Interview with Corinne Entratter Sidney by Claytee White on June 5, 2007. In this interview, Sidney talks about growing up with privilege in California, where her father served as the attorney general. She attended school at UCLA and took acting classes and signed with United Artists. She met Jack Entratter in Los Angeles and moved to Las Vegas and worked as a Copa Girl. She discusses Jack Entratter's generosity and influence in town, and his style, and their lifestyle together. She mentions the likes of Frank Sinatra, Lena Horne and Sammy Davis, Jr. and her extravagant life living at the Sands. After Jack's death in 1971, she moved back to Los Angeles, returned to acting, and wrote a newspaper column. On a visit to Las Vegas with George Sidney after Sidney's wife Jane died, Corinne and George began dating and were married shortly after. They moved back to Las Vegas together for a slower pace. She describes her love of Las Vegas and its continued growth.

Corinne Sidney's life story makes for fascinating reading.

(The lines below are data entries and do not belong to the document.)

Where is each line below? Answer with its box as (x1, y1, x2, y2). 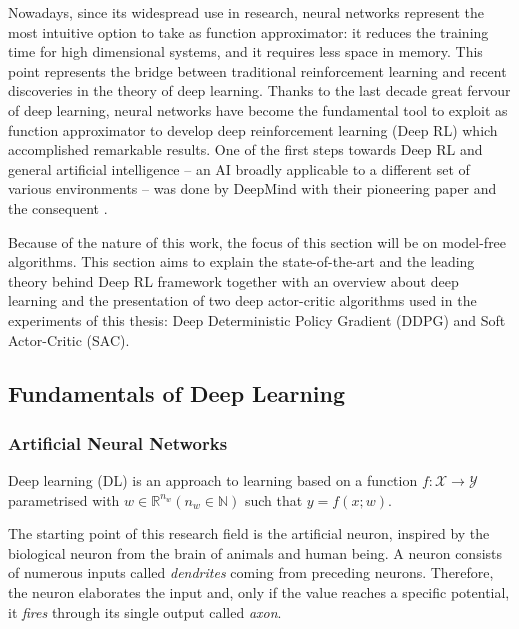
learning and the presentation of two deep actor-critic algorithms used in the (8, 290, 477, 311)
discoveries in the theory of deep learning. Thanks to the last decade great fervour (8, 80, 511, 101)
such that (244, 489, 303, 510)
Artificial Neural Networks (8, 430, 228, 455)
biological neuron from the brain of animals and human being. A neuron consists (8, 542, 503, 563)
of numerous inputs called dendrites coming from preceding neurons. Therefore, (8, 562, 494, 583)
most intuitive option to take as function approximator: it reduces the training (8, 21, 489, 42)
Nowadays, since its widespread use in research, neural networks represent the (8, 2, 485, 22)
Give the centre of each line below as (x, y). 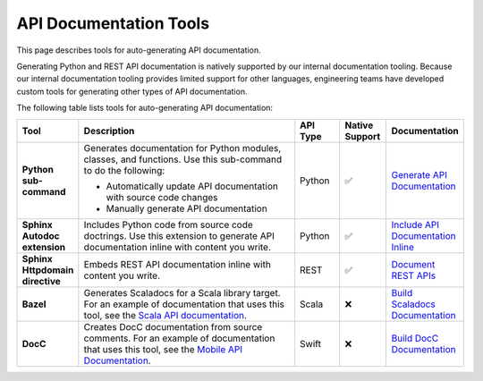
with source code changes (162, 197)
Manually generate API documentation (186, 208)
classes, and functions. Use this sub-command (183, 159)
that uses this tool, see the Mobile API (163, 349)
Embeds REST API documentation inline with (178, 264)
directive (42, 281)
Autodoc (41, 235)
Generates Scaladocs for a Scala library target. (182, 292)
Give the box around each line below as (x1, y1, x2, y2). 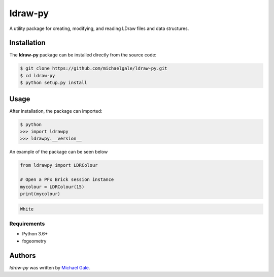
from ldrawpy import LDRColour (20, 163, 98, 168)
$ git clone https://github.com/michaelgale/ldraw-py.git (20, 66, 167, 71)
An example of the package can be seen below (9, 149, 108, 155)
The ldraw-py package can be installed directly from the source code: (9, 52, 157, 58)
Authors (9, 251, 36, 260)
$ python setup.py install (20, 80, 87, 86)
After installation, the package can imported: (9, 108, 102, 114)
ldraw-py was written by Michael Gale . (9, 264, 90, 270)
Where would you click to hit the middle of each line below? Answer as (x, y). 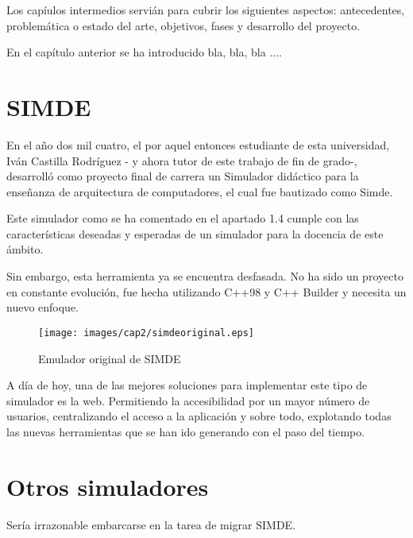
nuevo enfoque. (43, 307)
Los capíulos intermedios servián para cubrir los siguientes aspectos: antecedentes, (206, 10)
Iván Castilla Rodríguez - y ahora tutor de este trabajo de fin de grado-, (182, 160)
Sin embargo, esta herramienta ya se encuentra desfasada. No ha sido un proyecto (205, 276)
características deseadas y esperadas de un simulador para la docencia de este (195, 233)
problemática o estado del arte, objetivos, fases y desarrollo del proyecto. (183, 25)
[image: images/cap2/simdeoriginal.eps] (147, 333)
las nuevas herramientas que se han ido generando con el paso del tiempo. (186, 431)
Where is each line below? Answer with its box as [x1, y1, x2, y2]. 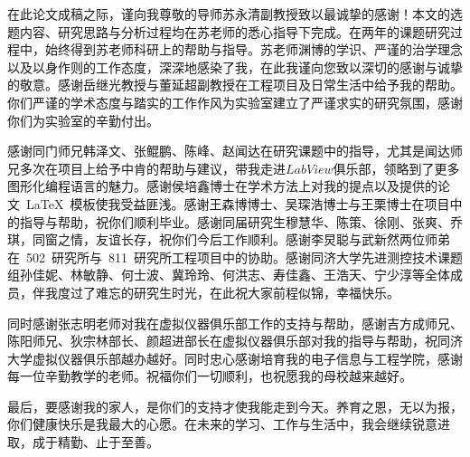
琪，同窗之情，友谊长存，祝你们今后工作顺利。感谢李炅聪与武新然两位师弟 [7, 230, 450, 249]
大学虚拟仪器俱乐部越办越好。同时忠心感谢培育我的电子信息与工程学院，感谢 [7, 348, 463, 367]
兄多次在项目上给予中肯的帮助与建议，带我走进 [7, 158, 286, 177]
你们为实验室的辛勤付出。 [7, 110, 159, 129]
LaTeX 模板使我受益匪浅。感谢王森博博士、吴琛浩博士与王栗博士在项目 [25, 194, 450, 213]
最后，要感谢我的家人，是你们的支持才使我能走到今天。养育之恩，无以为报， [7, 396, 463, 415]
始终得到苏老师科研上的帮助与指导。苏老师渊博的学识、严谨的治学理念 [44, 40, 463, 59]
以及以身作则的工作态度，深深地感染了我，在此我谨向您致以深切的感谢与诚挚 [7, 57, 463, 76]
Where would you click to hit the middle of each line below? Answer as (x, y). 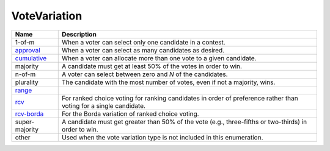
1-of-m (25, 42)
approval (28, 50)
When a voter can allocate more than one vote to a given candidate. (159, 58)
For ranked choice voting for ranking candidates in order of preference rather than (180, 98)
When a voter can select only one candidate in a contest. (143, 42)
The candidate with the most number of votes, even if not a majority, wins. (168, 82)
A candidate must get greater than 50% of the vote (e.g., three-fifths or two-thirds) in (184, 122)
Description (79, 34)
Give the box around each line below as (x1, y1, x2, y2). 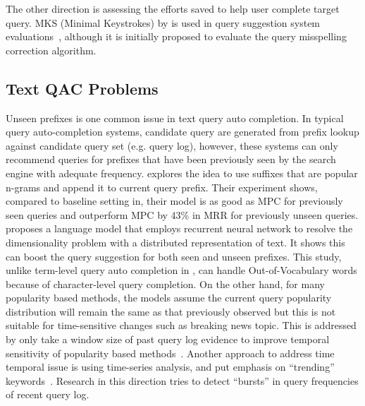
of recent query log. (6, 387, 89, 402)
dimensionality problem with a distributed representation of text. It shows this (6, 234, 345, 249)
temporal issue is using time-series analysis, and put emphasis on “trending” (6, 359, 335, 374)
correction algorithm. (6, 42, 97, 57)
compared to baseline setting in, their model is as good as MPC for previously (6, 193, 343, 208)
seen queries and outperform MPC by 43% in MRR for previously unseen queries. (6, 207, 359, 222)
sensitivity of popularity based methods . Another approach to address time (6, 345, 335, 360)
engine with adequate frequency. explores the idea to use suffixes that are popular (6, 165, 358, 180)
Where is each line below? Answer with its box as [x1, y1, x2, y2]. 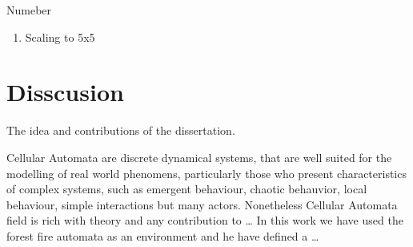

She was born in 1937, the daughter of Alice Polk, former Ziegfeld showgirl, and Carl Kegley, an attorney. She attended U. of C. Berkeley, transferred to UCLA, and was spotted by a talent scout who convinced her to enter a Miss USA contest. Corinne's runner-up status in the Miss USA contest led to job offers in acting, so she decided to study acting. This, along with her childhood lessons in ballet, piano, singing, tap dance and horseback riding, led to a contract with United Artists, freelance work, television parts, and plays. Around the age of 18, Corinne met Jack Entratter. Their relationship brought her to Las Vegas, where she worked as a showgirl at the Sands for a few months, and where she married Jack a few years later. They lived a fabulous lifestyle which included travel, beautiful homes, and friendships with noted celebrities. Corinne went back to acting in Los Angeles after Jack passed away, but then segued into writing a gossip column and hosting a television show. She reconnected with an old friend (George Sidney) by writing the obituary for his wife, and within a few months they were married. The Sidney's moved back to Las Vegas, where Corinne still makes her home today.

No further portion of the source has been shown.